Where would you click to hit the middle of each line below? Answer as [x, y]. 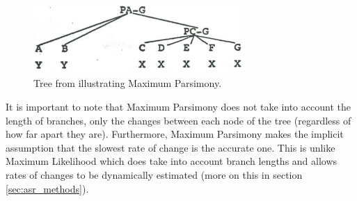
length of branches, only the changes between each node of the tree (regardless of [178, 120]
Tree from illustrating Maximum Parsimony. [128, 83]
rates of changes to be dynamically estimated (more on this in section [154, 174]
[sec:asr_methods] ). [47, 188]
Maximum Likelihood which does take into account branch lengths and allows [172, 161]
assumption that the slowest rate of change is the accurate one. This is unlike [170, 147]
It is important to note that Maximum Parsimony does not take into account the [178, 107]
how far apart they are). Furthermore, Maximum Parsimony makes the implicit [175, 134]
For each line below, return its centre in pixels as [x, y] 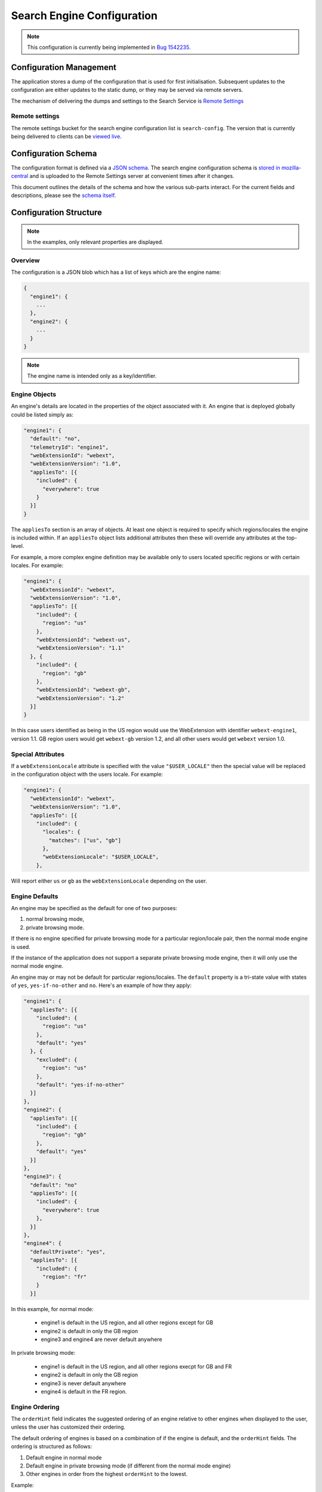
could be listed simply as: [42, 414]
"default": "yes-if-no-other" [80, 1085]
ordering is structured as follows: [52, 1447]
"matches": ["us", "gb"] [85, 840]
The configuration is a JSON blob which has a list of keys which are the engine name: [116, 272]
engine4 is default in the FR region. [84, 1391]
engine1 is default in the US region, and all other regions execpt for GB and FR [136, 1366]
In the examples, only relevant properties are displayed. [95, 242]
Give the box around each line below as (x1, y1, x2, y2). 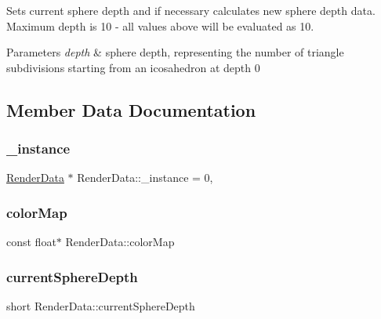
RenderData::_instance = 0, (77, 169, 213, 186)
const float (6, 234, 56, 250)
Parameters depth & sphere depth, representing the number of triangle (6, 44, 344, 60)
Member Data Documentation (6, 97, 256, 121)
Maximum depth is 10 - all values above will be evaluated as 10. (6, 17, 314, 34)
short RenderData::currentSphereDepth (6, 298, 195, 314)
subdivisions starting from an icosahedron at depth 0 (6, 59, 260, 75)
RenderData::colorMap (65, 234, 175, 250)
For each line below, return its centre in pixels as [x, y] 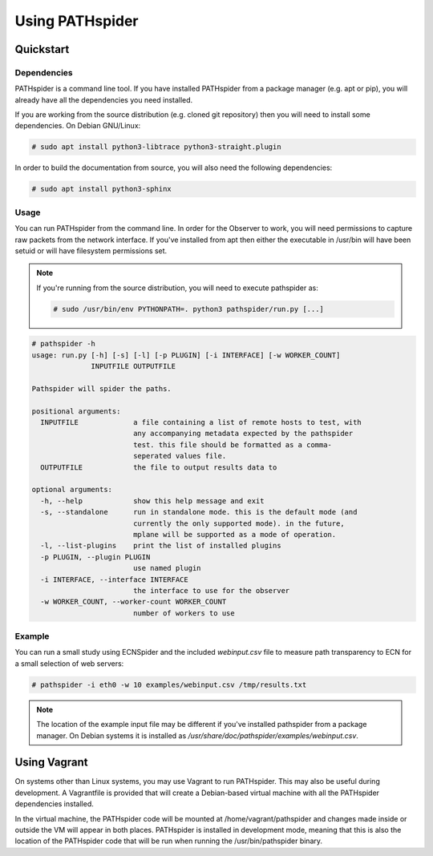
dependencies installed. [54, 804]
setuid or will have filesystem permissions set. [91, 250]
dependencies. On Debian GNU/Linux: [78, 126]
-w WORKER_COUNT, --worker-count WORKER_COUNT [134, 602]
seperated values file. [180, 456]
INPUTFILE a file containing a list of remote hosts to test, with [201, 422]
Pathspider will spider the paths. [101, 388]
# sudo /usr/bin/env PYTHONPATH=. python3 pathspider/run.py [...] [189, 309]
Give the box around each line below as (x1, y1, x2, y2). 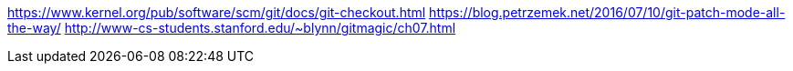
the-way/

○ ○ ○ ○ ○ ○ ○

Task requirements: Nothing but an exact transcription of the material, without pictures, should be returned.

Exercise output:
Where would you click to hit the middle of each line below? Answer as [x, y]. 
length of branches, only the changes between each node of the tree (regardless of [178, 120]
Tree from illustrating Maximum Parsimony. [128, 83]
rates of changes to be dynamically estimated (more on this in section [154, 174]
[sec:asr_methods] ). [47, 188]
Maximum Likelihood which does take into account branch lengths and allows [172, 161]
assumption that the slowest rate of change is the accurate one. This is unlike [170, 147]
It is important to note that Maximum Parsimony does not take into account the [178, 107]
how far apart they are). Furthermore, Maximum Parsimony makes the implicit [175, 134]
For each line below, return its centre in pixels as [x, y] 
could be listed simply as: [42, 414]
"default": "yes-if-no-other" [80, 1085]
ordering is structured as follows: [52, 1447]
"matches": ["us", "gb"] [85, 840]
The configuration is a JSON blob which has a list of keys which are the engine name: [116, 272]
engine4 is default in the FR region. [84, 1391]
engine1 is default in the US region, and all other regions execpt for GB and FR [136, 1366]
In the examples, only relevant properties are displayed. [95, 242]
Give the box around each line below as (x1, y1, x2, y2). 
RenderData::_instance = 0, (77, 169, 213, 186)
const float (6, 234, 56, 250)
Parameters depth & sphere depth, representing the number of triangle (6, 44, 344, 60)
Member Data Documentation (6, 97, 256, 121)
Maximum depth is 10 - all values above will be evaluated as 10. (6, 17, 314, 34)
short RenderData::currentSphereDepth (6, 298, 195, 314)
subdivisions starting from an icosahedron at depth 0 (6, 59, 260, 75)
RenderData::colorMap (65, 234, 175, 250)
For each line below, return its centre in pixels as [x, y] 
dependencies installed. [54, 804]
setuid or will have filesystem permissions set. [91, 250]
dependencies. On Debian GNU/Linux: [78, 126]
-w WORKER_COUNT, --worker-count WORKER_COUNT [134, 602]
seperated values file. [180, 456]
INPUTFILE a file containing a list of remote hosts to test, with [201, 422]
Pathspider will spider the paths. [101, 388]
# sudo /usr/bin/env PYTHONPATH=. python3 pathspider/run.py [...] [189, 309]
Give the box around each line below as (x1, y1, x2, y2). 
the-way/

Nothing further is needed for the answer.